After locating the line with "Biblioteca de diferentes" in the entries below, set down exactly that line and each one after it to the end, skipping pictures.

>>>

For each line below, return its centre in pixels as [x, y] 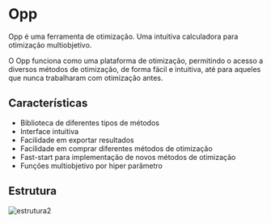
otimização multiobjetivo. [50, 44]
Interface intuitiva [49, 131]
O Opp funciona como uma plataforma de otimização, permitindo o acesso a [136, 61]
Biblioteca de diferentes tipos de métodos [90, 123]
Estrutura [33, 191]
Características [48, 103]
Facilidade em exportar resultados [77, 140]
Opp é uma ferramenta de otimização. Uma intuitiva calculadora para [123, 36]
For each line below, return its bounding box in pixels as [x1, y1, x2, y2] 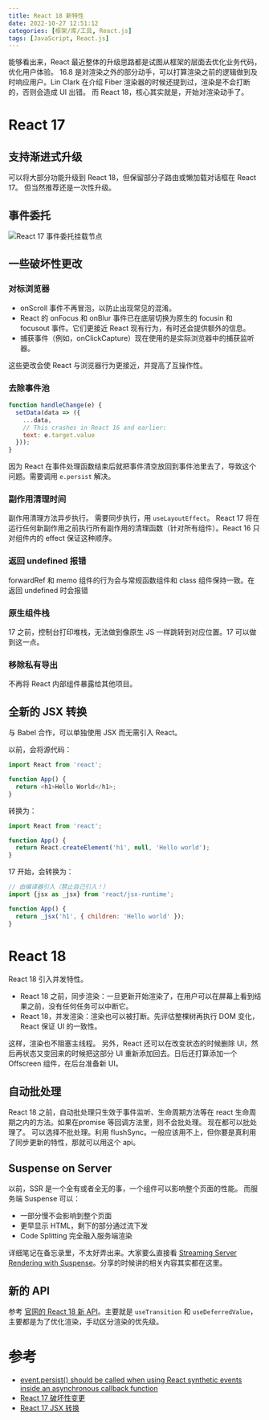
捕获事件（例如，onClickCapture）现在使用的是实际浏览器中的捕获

<<<

• **SOLUTION TO THE EXERCISE**
Biblioteca de diferentes tipos de métodos [90, 123]
Estrutura [33, 191]
Características [48, 103]
Facilidade em exportar resultados [77, 140]
Opp é uma ferramenta de otimização. Uma intuitiva calculadora para [123, 36]
For each line below, return its bounding box in pixels as [x1, y1, x2, y2] 
捕获事件（例如，onClickCapture）现在使用的是实际浏览器中的捕获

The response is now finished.